Max Planck Institute for Solid State Research, Heisenbergstr. 1, 70569 Stuttgart, Germany.
Chemistry. 2010 Feb 1;16(5):1464-9. doi: 10.1002/chem.200902538.
Crystallization of [Ag(14)(C[triple bond]CtBu)(12)Cl][BF(4)] and different polyoxometalates in organic solvents yields a series of new intercluster compounds: Ag(14)(C[triple bond]CtBu)(12)Cl(CH(3)CN)[W(6)O(19)] (1), (nBu(4)N)Ag(14)(C[triple bond]CtBu)(12)Cl(CH(3)CN)[PW(12)O(40)] (2), and Ag(14)(C[triple bond]CtBu)(12)ClAg(14)(C[triple bond]CtBu)(12)Cl(CH(3)CN)[SiMo(12)O(40)] (3). Applying the same technique to a system starting from polymeric {[Ag(3)(C[triple bond]CtBu)(2)][BF(4)]0.6 H(2)O}(n) and the polyoxometalate (nBu(4)N)(2)[W(6)O(19)] results in the formation of [Ag(14)(C[triple bond]CtBu)(12)(CH(3)CN)(2)][W(6)O(19)] (4). Here, the Ag(14) cluster is generated from polymeric {[Ag(3)(C[triple bond]CtBu)(2)][BF(4)]0.6 H(2)O}(n) during crystallization. In a similar way, [Ag(15)(C[triple bond]CtBu)(12)(CH(3)CN)(5)][PW(12)O(40)] (5) has been obtained from {[Ag(3)(C[triple bond]CtBu)(2)][BF(4)]0.6 H(2)O}(n) and (nBu(4)N)(3)[PW(12)O(40)]. The use of charged building blocks was intentional, because at these conditions the contribution of long-range Coulomb interactions would benefit most from full periodicity of the intercluster compound, thus favoring formation of well-crystalline materials. The latter has been achieved, indeed. However, as a most conspicuous feature, equally charged species aggregate, which demonstrates that the short-range interactions between the "surfaces" of the clusters represent the more powerful structure direction forces than the long-range Coulomb bonding. This observation is of significant importance for understanding the mechanisms underlying self-organization of monodisperse and structurally well-defined particles of nanometer size.

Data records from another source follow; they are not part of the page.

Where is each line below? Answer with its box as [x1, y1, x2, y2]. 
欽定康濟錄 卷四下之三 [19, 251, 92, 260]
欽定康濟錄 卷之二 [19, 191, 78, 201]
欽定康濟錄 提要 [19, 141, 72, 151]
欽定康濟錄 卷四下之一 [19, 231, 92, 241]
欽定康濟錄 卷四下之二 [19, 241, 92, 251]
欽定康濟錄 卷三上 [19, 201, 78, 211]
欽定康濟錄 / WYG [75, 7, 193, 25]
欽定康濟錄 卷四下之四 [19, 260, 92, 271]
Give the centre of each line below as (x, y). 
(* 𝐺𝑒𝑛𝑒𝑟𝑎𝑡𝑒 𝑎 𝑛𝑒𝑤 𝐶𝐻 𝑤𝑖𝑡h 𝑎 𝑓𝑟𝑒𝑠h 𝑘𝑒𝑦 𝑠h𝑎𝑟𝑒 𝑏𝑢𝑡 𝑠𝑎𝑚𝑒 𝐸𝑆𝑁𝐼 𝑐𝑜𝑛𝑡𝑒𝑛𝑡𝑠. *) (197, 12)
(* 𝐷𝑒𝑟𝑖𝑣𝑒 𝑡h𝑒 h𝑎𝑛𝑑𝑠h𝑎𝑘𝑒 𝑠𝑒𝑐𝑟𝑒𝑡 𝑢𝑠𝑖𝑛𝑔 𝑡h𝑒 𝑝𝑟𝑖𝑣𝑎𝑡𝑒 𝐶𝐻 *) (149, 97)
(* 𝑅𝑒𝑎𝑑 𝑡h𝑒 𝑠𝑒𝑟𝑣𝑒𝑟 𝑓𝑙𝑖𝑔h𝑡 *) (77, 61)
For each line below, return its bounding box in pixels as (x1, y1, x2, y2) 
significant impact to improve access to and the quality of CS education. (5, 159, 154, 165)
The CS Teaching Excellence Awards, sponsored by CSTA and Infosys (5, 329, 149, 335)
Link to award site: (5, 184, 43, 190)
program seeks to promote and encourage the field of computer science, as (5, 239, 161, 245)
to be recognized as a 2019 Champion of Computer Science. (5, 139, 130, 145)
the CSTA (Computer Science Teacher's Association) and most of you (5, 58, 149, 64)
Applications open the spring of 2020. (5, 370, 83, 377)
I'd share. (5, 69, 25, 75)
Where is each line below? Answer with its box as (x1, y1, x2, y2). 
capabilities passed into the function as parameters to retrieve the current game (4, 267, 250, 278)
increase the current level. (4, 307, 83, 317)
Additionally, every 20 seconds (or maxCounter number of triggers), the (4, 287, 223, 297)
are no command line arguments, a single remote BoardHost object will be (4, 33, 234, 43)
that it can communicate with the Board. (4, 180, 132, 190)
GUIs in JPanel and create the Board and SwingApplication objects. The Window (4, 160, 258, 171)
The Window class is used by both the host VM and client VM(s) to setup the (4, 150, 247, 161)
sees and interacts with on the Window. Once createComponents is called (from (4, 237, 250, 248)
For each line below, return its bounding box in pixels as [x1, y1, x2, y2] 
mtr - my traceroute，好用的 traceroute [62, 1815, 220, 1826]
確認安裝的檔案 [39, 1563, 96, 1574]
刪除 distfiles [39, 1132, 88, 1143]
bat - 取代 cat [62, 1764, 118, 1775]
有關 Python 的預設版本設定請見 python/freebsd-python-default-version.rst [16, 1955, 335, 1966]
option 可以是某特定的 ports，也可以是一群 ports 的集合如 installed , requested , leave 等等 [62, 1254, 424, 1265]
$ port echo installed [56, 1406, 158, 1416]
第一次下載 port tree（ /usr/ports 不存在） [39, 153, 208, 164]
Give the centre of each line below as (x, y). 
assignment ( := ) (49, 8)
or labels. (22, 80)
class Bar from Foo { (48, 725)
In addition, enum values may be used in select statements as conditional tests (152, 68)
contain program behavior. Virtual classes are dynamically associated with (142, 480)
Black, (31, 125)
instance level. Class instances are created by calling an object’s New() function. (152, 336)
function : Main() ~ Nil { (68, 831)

[Ag(14)(C[三键]CtBu)(12)Cl][BF(4)]和不同多金属氧酸盐在有机溶剂中的结晶生成了一系列新的聚簇化合物:Ag(14)(C[三键]CtBu)(12)Cl(CH(3)CN)[W(6)O(19)] (1)、(nBu(4)N)Ag(14)(C[三键]CtBu)(12)Cl(CH(3)CN)[PW(12)O(40)] (2)和Ag(14)(C[三键]CtBu)(12)ClAg(14)(C[三键]CtBu)(12)Cl(CH(3)CN)[SiMo(12)O(40)] (3)。应用相同的技术,从聚合物[{Ag(3)(C[三键]CtBu)(2)}][BF(4)]0.6 H(2)O}(n)和多金属氧酸盐(nBu(4)N)(2)[W(6)O(19)]开始的体系中生成了[Ag(14)(C[三键]CtBu)(12)(CH(3)CN)(2)][W(6)O(19)] (4)。在这里,Ag(14)簇是在结晶过程中从聚合物[{Ag(3)(C[三键]CtBu)(2)}][BF(4)]0.6 H(2)O}(n)生成的。同样,[Ag(15)(C[三键]CtBu)(12)(CH(3)CN)(5)][PW(12)O(40)] (5)也可以从[{Ag(3)(C[三键]CtBu)(2)}][BF(4)]0.6 H(2)O}(n)和(nBu(4)N)(3)[PW(12)O(40)]获得。使用带电构建块是有意的,因为在这些条件下,远程库仑相互作用的贡献将最受益于聚簇化合物的完全周期性,从而有利于形成结晶良好的材料。实际上已经实现了这一点。然而,作为一个最显著的特征,等电物种聚集,这表明簇的“表面”之间的短程相互作用代表了比远程库仑键更强有力的结构方向力。这一观察结果对理解纳米尺寸单分散和结构明确的颗粒自组织的机制具有重要意义。